Copy out, exactly as written, only the line containing "pitching to Judge" and the lines after it through the end of the records.

• **Task input**

----

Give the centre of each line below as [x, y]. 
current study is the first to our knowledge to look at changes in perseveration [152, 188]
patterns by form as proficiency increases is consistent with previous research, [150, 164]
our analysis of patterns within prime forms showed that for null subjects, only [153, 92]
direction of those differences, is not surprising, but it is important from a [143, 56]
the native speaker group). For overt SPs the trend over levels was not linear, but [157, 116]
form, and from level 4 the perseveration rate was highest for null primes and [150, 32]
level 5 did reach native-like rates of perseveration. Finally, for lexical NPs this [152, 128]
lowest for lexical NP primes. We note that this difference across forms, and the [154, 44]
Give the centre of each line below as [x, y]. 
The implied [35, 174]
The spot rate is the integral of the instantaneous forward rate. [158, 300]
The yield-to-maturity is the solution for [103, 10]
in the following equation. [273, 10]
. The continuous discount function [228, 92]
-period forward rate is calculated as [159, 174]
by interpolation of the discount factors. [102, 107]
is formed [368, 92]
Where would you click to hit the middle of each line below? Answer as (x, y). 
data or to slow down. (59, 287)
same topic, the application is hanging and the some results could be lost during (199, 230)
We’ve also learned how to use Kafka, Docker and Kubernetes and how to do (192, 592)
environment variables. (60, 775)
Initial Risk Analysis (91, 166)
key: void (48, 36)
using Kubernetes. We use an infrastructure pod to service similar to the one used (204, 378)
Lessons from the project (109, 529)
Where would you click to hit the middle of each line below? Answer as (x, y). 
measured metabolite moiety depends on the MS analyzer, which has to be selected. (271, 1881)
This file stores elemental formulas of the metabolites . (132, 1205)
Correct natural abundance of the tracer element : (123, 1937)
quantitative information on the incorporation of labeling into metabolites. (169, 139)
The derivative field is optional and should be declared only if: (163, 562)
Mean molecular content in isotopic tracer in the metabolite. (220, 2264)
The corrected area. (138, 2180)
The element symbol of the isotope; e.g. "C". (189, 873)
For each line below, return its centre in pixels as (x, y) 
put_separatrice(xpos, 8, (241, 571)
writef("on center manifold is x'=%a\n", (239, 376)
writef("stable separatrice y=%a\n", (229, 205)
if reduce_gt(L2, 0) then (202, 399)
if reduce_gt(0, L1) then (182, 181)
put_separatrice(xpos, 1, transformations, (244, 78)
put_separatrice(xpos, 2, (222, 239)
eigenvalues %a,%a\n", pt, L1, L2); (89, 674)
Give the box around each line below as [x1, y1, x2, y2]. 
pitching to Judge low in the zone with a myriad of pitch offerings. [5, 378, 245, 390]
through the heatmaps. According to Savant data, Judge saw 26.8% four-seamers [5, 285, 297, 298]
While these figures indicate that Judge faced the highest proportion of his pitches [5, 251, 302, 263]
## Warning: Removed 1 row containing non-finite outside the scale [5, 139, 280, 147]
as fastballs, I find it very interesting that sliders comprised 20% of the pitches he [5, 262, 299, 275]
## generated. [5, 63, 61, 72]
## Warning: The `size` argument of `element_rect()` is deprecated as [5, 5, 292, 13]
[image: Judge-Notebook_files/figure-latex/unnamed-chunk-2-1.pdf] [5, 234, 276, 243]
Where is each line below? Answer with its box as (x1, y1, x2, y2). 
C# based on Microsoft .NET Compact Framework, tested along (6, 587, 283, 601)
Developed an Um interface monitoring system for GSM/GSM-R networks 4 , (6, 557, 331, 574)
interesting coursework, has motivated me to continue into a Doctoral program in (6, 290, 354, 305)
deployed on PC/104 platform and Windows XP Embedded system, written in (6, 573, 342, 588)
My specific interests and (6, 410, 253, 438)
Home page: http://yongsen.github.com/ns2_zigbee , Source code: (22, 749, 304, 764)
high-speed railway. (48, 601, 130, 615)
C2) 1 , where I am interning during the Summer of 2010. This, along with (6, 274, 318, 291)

----

• **Answer to the exercise**
pitching to Judge low in the zone with a myriad of pitch offerings. [5, 378, 245, 390]
through the heatmaps. According to Savant data, Judge saw 26.8% four-seamers [5, 285, 297, 298]
While these figures indicate that Judge faced the highest proportion of his pitches [5, 251, 302, 263]
## Warning: Removed 1 row containing non-finite outside the scale [5, 139, 280, 147]
as fastballs, I find it very interesting that sliders comprised 20% of the pitches he [5, 262, 299, 275]
## generated. [5, 63, 61, 72]
## Warning: The `size` argument of `element_rect()` is deprecated as [5, 5, 292, 13]
[image: Judge-Notebook_files/figure-latex/unnamed-chunk-2-1.pdf] [5, 234, 276, 243]
Where is each line below? Answer with its box as (x1, y1, x2, y2). 
C# based on Microsoft .NET Compact Framework, tested along (6, 587, 283, 601)
Developed an Um interface monitoring system for GSM/GSM-R networks 4 , (6, 557, 331, 574)
interesting coursework, has motivated me to continue into a Doctoral program in (6, 290, 354, 305)
deployed on PC/104 platform and Windows XP Embedded system, written in (6, 573, 342, 588)
My specific interests and (6, 410, 253, 438)
Home page: http://yongsen.github.com/ns2_zigbee , Source code: (22, 749, 304, 764)
high-speed railway. (48, 601, 130, 615)
C2) 1 , where I am interning during the Summer of 2010. This, along with (6, 274, 318, 291)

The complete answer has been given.